The antisemitism of the Church was directly tied to the development of political Catholicism, which itself in turn needs to be seen as the response given by the Catholic Church to the three fundamental challenges facing the Christian churches in Europe during the long 19th century.4 Firstly, since the French Revolution the Christian churches confronted political challenges arising from the demands for constitutions as well as the limitation and legitimacy of political power, demands threatening the old privileged status enjoyed by the churches in the pre-constitutional dynasties. Secondly, the churches in all European countries faced profound cultural challenges emerging out of new scientific discoveries. The churches were in danger of losing their intellectual supremacy and cultural hegemony, for the Christian faith was no longer the ultimate authority of truth. Thirdly, grave social challenges assailed the churches, triggered by socio-economic upheavals and the burgeoning dominance of a market system and rapid industrialization, challenges which could no longer be met by appeals to the old notion of Christian compassion.

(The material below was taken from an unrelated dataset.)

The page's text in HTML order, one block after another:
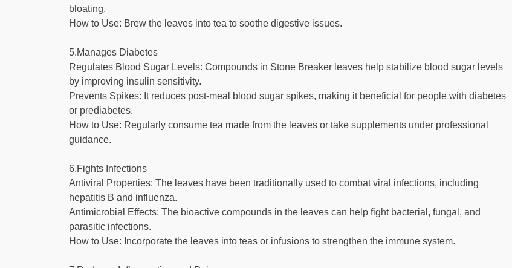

The various Christian dominations in all European countries were forced to face up to these challenges, albeit to varying degrees and in different forms. Large sections of the Protestant and Catholic Churches shared the conviction that Jews were to blame for these upheavals and social changes.5 On the foundations of the century-old Christian religious animosity towards Jews and searching for a guilty party for the challenges of the 19th century yet to be overcome, large sections of the Christian churches were active in the crystallization of a new of form of hostility towards Jews, antisemitism.6
Following a brief recapitulation on how the Catholic Church in Italy had responded to these challenges, in the second section of this essay we will turn our attention to the news coverage of the Catholic paper Il Cittadino di Mantova.7 Founded in 1896, we examine the first year’s issues as to how the Catholic journalists in the city picked up and propagated the language of antisemitism. In the third section we will move from language to politics and analyze the local election campaign of 1903 in Mantua. Here our interest is focused on identifying to what extent antisemitism had ‘arrived’ as a political movement in Italy.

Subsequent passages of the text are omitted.